Lower leg
Postoperative problems affecting the lower leg can be remedied as follows
- A visible scar. The lower leg does not take a skin graft as well as the arm so scars are more obvious and prominent. Again, scar wound modification with silicone gels, sheets, pressure and massage can help. Formal scar revision or re-grafting may be necessary in the event of complete skin graft loss.
- Lifting up of the great toe can be limited when a fibula flap has been used. Physiotherapy helps to a greater or lesser extent, depending on the degree of neuromuscular impairment.

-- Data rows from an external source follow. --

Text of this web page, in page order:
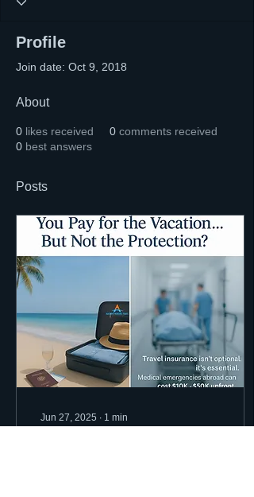
Profile
Join date: Oct 9, 2018
About
0 likes received 0 comments received
0 best answers
Posts
Jun 27, 2025 ∙ 1 min

- Limping to a greater or lesser degree can occur and is greatly helped by wearing a solid shoe early on in the recovery and rehabilitation phase.
- Altered or absent sensation in the area of surgery may be noticeable although this often is not very troublesome, counter-irritation treatments as described for the upper arm are useful.
- Complete absence of sensation or sometimes unpleasant altered sensation on the outer surface of the lowest part of the leg and the side of the foot, if a sural nerve graft has been taken to replace missing or damaged nerve elsewhere. Learning to live with the loss of sensation is really the most important solution to this.
- Very rarely loss of the foot has been reported when a fibula flap has been used and the remaining blood vessels to the lower leg and foot (the anterior (front) and posterior (back) tibial arteries) have been diseased or absent. Amputation rehabilitation with a prosthesis is the treatment but no-one wants to experience this postoperative problem.